What is it like having M.E. they ask. I used to say, it's like a car without fuel. It won't go. But that's a bad analogy. It's more like a car with a faulty alternator. Not everyone will understand what that means, so let me spell it out.

Cars today are run by electrical circuits, as well as fuel. There is a thing called an alternator which charges up the battery as the car is running, otherwise the battery would be constantly drained. When the battery is flat the car won't run. Not only that, the electrically driven windows don't work, the sun roof likewise, the heater or air conditioning, and just about everything else, stops dead. So if the alternator is faulty, the car is in constant danger of being nothing more than an expensive ornament. Filling the car with fuel simply won't help.

Animals are much more complicated than cars, of course. We have cells called mitochondria which make energy, needed to run every system in the body, from the muscles to the brain. This energy is stored in the fat cells, our batteries. Without energy the brain doesn't function, the muscles don't function, the stomach can't digest, etc etc.  There is a back up system consisting of adrenalin. You may have heard this referred to as the "fight or flight" hormone.  It is produced by the adrenal glands and can be called up in emergencies to give an energy boost. Unfortunately, once used up it takes a long time to replace, so is only for emergencies.

Marathons runner tend to run on adrenalin, and afterwards need some time to recover. The subsequent "crash" is sometimes called payback. For people with M.E. that crash can follow a very small expenditure of energy: talking, thinking, going to the bathroom, eating a meal. Try to imagine how it affects your life, when everything you do leaves you exhausted for days.

If the mitochondria are faulty, we too, just like that car, become pretty useless. Unfortunately being fat doesn't help either because in M.E. the body can't call upon the energy stored in the fat. It doesn't matter how much fuel in the form of food is ingested, it isn't being utilised properly.
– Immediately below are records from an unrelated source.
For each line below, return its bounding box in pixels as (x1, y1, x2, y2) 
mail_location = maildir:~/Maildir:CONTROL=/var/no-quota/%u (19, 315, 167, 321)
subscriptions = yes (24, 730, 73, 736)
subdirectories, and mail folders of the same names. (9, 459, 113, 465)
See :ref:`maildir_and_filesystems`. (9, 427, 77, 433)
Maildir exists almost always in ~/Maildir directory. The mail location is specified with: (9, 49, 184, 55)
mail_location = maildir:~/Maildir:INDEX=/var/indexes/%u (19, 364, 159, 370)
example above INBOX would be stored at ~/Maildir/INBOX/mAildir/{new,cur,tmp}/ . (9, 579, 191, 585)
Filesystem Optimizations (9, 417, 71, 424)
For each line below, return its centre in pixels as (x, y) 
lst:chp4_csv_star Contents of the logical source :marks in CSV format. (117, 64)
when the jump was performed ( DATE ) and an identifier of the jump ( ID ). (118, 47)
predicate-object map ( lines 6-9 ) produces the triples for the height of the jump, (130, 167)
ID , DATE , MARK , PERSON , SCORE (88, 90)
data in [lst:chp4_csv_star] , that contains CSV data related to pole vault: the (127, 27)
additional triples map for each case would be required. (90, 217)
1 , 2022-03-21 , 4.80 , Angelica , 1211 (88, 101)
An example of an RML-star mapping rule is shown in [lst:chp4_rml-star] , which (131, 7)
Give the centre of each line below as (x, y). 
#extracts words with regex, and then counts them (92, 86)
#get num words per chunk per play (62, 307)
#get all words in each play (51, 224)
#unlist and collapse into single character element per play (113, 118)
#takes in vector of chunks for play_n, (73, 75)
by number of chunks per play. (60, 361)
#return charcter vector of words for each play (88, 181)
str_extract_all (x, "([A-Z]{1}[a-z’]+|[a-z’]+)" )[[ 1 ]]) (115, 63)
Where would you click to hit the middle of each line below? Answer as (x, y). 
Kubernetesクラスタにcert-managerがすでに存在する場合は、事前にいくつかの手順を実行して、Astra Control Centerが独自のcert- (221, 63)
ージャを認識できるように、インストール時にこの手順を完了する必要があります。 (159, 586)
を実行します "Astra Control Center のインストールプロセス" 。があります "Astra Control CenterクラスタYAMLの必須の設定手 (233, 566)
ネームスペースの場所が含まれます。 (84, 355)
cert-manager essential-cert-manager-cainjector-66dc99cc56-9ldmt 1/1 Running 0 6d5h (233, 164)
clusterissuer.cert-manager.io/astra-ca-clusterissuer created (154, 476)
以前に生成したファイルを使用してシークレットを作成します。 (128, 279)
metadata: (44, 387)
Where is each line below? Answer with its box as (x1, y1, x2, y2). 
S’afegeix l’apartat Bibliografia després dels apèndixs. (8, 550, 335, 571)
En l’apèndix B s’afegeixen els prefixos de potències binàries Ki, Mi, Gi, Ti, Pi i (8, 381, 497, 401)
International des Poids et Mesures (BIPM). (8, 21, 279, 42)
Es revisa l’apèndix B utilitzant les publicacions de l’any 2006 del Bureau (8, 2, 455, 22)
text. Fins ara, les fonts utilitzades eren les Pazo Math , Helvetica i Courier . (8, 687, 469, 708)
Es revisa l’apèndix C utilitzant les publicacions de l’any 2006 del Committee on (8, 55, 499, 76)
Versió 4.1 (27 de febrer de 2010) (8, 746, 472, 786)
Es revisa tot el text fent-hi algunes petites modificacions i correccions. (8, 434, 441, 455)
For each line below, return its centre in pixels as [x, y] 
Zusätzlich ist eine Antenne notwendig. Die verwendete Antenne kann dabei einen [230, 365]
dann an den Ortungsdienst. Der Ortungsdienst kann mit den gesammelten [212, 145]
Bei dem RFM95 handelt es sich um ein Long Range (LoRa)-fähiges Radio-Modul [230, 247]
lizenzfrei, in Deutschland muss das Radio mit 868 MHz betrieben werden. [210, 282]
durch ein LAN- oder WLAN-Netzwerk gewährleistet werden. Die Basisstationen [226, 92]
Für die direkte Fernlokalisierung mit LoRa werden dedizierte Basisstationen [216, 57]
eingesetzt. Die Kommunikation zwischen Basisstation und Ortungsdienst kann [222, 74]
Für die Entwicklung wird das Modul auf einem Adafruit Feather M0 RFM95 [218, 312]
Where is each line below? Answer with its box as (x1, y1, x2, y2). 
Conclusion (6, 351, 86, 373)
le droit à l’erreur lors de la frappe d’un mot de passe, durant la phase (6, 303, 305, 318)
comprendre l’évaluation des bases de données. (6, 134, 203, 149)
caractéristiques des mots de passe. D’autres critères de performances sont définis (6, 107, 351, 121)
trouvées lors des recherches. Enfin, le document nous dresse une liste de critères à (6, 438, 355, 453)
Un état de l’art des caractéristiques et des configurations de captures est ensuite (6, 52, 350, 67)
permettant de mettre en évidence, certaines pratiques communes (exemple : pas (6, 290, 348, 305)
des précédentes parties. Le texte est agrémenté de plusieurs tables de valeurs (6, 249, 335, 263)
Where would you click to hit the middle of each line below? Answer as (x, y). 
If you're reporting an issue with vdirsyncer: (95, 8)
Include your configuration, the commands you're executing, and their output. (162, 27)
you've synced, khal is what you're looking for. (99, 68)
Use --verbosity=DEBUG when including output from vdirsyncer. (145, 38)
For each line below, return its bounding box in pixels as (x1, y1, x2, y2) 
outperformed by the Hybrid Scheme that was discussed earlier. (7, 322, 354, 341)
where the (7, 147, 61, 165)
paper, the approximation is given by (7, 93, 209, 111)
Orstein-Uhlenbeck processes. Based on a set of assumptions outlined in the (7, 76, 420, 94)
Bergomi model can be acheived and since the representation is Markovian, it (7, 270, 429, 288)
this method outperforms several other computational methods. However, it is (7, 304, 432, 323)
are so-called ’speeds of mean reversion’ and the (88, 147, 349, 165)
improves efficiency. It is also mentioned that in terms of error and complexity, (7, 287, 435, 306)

Not only that, if the brain isn't working correctly, every system in the body is affected, as the brain controls everything else. The kind of symptoms this leads to are many and varied, some less serious, some very serious indeed. Some people with the illness cope fairly well on a day to day basis, but are seriously short of energy, which is quickly used up and takes a long time to replace. This also leads to fuzzy-headedness as the brain is short of oxygen, often known as brain-fog, which describes it pretty well. An inability to concentrate, to take in information, or remember things. Rather like early Alzheimer's.

At it's most serious, sufferers are completely bed-bound, have to be tube fed, and in constant pain, unable to bear light or sound, as the nervous system is so severely compromised. Roughly 25% of people with the disease are severely enough affected to be either bed-bound or at least house-bound. It goes largely unrecognised, because they are rarely seen. Not for nothing is it known as the Cinderella disease, with M.E. acting as the wicked stepmother.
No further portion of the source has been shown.